- [Assignment]: Every line of the data that includes "YumaInaura" should be copied out.

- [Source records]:
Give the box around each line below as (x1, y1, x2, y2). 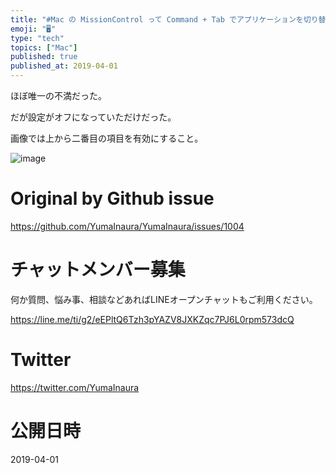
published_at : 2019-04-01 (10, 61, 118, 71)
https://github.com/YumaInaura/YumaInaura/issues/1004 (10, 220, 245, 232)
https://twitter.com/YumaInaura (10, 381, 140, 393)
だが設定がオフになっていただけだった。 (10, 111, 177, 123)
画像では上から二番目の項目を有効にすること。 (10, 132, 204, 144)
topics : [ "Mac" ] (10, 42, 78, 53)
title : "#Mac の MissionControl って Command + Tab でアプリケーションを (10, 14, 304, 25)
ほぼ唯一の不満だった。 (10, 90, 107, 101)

* * *

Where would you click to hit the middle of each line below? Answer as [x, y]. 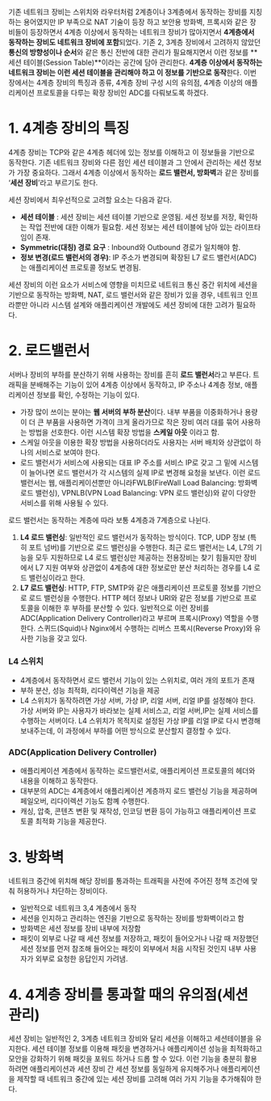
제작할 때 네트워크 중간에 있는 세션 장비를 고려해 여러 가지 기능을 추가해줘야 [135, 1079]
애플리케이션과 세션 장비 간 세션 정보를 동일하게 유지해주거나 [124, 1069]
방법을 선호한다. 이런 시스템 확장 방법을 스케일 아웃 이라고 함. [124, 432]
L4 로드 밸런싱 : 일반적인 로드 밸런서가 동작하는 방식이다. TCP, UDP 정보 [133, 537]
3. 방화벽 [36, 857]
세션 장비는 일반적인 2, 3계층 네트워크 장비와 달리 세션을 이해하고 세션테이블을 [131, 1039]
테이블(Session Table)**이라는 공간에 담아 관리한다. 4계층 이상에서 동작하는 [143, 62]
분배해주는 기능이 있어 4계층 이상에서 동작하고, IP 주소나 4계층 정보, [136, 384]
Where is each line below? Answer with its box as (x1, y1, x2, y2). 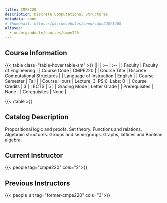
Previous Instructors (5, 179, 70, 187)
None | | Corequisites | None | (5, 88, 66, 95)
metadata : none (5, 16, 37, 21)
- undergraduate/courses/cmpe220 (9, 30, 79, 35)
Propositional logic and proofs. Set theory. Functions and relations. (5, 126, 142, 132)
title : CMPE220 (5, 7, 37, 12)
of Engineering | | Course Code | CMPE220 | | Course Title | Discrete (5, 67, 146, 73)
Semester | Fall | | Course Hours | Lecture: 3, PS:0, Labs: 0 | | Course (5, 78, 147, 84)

- [Answer space]:
https://github.com/YumaInaura/YumaInaura/issues/1004 (10, 220, 245, 232)
https://twitter.com/YumaInaura (10, 381, 140, 393)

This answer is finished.